** Numerical Ability **

Question 1

#### For a grouped frequency distribution having eight classes, the upper class boundaries of the lowest and the highest classes are 10 and 66 respectively. What is the lower class boundary of the highest class?

A. 57

B. 60

C. 58

D. 59

Answer

#### C. 58

Explanation

#### upper class boundary of lowest class = 10

upper class boundary of highest class = 66

Total classes = 8

66 – 10 = 56

class interval = 56 / 8 + 1 = 8

lower boundary of the highest class = 66 – 8 = 58

Question 2

#### If (√7+ √5) / (√7 − √5)= a − b√35, then the value a – 2b is

A. 4

B. 5

C. 8

D. 7

Answer

#### C. 8

Explanation

#### => (√7+ √5)^2 / 2 = a – b√35

=> (12 + 2√35) / 2 = a – b√35

=> 6 + √35 = a – b√35

a = 6, b = -1 => a-2b = 6+2=8

Question 3

#### The average marks (out of 100) scored by the students of four towns A, B, C and D of a district, in English and Hindi at a secondary level examination held in 2019 are presented through a Bar Graph shown below.

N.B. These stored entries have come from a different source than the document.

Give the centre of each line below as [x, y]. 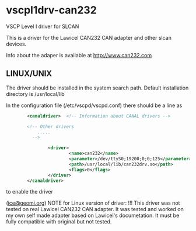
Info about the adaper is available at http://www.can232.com [79, 55]
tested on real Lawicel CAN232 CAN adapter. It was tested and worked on [95, 209]
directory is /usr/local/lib [36, 94]
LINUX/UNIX [29, 74]
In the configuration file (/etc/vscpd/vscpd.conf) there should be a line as [94, 105]
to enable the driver [30, 192]
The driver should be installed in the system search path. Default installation [97, 88]
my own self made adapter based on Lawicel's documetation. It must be [93, 216]
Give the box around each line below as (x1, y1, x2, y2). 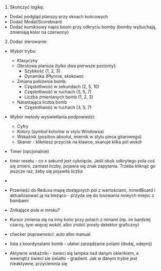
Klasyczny (17, 58, 38, 63)
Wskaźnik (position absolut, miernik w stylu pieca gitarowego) (17, 134, 142, 139)
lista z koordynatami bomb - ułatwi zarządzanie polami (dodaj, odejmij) (9, 241, 152, 247)
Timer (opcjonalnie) (9, 149, 49, 154)
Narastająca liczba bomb (17, 99, 67, 105)
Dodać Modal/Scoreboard (9, 19, 62, 24)
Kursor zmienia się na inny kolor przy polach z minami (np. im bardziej (9, 217, 151, 222)
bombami (9, 198, 29, 203)
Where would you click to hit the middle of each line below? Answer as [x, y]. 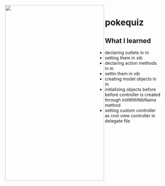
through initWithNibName [131, 100]
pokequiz [124, 23]
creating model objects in [131, 79]
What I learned [128, 41]
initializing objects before [130, 89]
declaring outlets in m [127, 52]
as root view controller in [130, 116]
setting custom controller [130, 110]
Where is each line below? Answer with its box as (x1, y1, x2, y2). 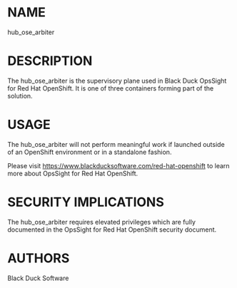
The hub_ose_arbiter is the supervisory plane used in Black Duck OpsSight (7, 76, 227, 85)
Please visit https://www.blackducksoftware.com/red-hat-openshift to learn (7, 161, 230, 170)
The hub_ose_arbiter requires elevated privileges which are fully (7, 217, 196, 226)
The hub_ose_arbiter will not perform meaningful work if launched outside (7, 140, 225, 148)
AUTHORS (7, 250, 70, 266)
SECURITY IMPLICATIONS (7, 194, 164, 210)
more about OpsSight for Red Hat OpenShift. (7, 169, 138, 178)
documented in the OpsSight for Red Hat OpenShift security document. (7, 225, 217, 234)
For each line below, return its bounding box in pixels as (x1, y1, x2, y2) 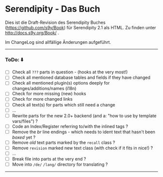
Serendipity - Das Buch (5, 3, 100, 15)
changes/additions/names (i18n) (12, 86, 77, 91)
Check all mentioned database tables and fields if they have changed (12, 74, 150, 81)
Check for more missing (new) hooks (12, 91, 86, 97)
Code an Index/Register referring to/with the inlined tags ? (12, 123, 129, 129)
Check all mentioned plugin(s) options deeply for (12, 80, 110, 86)
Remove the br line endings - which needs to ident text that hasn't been (12, 129, 155, 135)
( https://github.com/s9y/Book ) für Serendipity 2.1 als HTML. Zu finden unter (5, 24, 156, 30)

How much percentage (correct up to two decimal places) are the average marks in Hindi above that of the highest marks among the towns in English?

A. 18.33

B. 14.33

C. 16.67

D. 20.67

Answer

#### C. 16.67

Explanation

#### Avg. marks in Hindi = (60+80+70+70)/4 = 70

Highest marks in English = 60

%above = (70-60)*100/60 = 16.67

Question 4

#### Raju buys 3 goats and 2 sheeps for Rs.11600. When he sells the goats at 20% profit and the sheep at 10% loss, he earns a total profit of Rs.1000. The cost of one sheep is _____.

A. Rs.2600

B. Rs.4600

C. Rs.2400

D. Rs.2200

Answer

#### D. Rs.2200

Explanation

#### Let, CP of one goat is Rs. x and CP of one sheep is Rs. y

3x + 2y = Rs.11600 …(1)

Now, given that, he sells goat for 20% profit and sheep at 10% loss.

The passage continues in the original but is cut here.